Pogacar made his move about 100 metres down the slope from where we were standing. There was a change in the atmosphere — gasps, noise, a kind of collective intake of breath — and then he was there. In front of me. I could have touched him. Two metres away, at most, ascending the hill at a speed that should not have been possible given how far the race had already gone.
It is a strange sensation. On one hand, you are aware of what you are looking at — an athlete whose physiology is simply not comparable to anything most of us understand. On the other hand, he is right there. Reachable. Unguarded. Genuinely vulnerable in a way that no professional athlete in a stadium setting ever is.
It lasted perhaps five or ten seconds. And then he was gone.
After Pogacar came Mathieu van der Poel — one of the greatest Classics riders of the current era. Then Richard Carapaz, Giro d’Italia winner in 2019. And the rest of the peloton behind them, stretching down the hill.
And then the road was empty, and it was just us again, and Belgium, and the ordinary afternoon.
One of the unexpected advantages of living in Germany is proximity. Most of the major spring Classics are within reach — a drive to Belgium, a train into northern France. I have only been to a handful of cycling events so far, but several more are on a list I intend to get to in the coming years, and at some point I hope to be at them with my children, the way my father was at the roadside in Cork in 1998, waiting for Il Pirata.
When I think back over the sporting moments that have stayed with me, I notice that I never think about results. I think about the moments themselves, and the people I shared them with.

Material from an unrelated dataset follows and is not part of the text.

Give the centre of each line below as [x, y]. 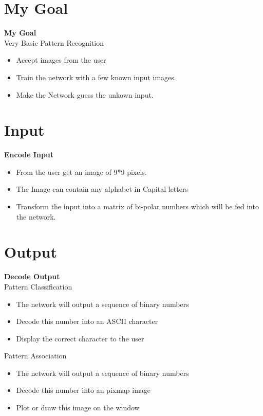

Setanta Ó hAilpín scoring a goal in the 2003 All-Ireland final — nineteen years old, the crowd shaking around us, and the feeling that we were watching the next decade of Cork hurling arrive in real time. None of us knowing he would be gone to Australian Rules football within months. In that moment, the future looked impossibly bright. The shaking stadium… my dad, a veteran of thousands of matches, said he had never felt anything like it that day.
Being in Semple Stadium in Thurles in 2004, watching Paul Flynn score a bullet goal against us from an impossibly far out free — the silence on our end, the Waterford celebrations, the goal appearing on the scoreboard, and my brother and I looking at each other. How?
Seáni Maguire scoring in the dying minutes of the FAI Cup final in 2016 against Dundalk — all hope of avoiding penalties gone, the ball worked to him from a throw-in, Stephen Beattie the supplier, and then it trickling over the line into our end. The eruption around me. We had won.
These are not cycling memories. But they are the same kind of memory — moments where the sport briefly exceeded itself and became something else. Something you carry.
The cycling memories are fewer, for now. But they are growing. What stays, across all of it, is not the results. It is the stories — the personal ones, and the ones built into the events themselves.
Watching Pogacar on La Redoute, two metres away, on his way to winning Liège–Bastogne–Liège — that one has made the list too.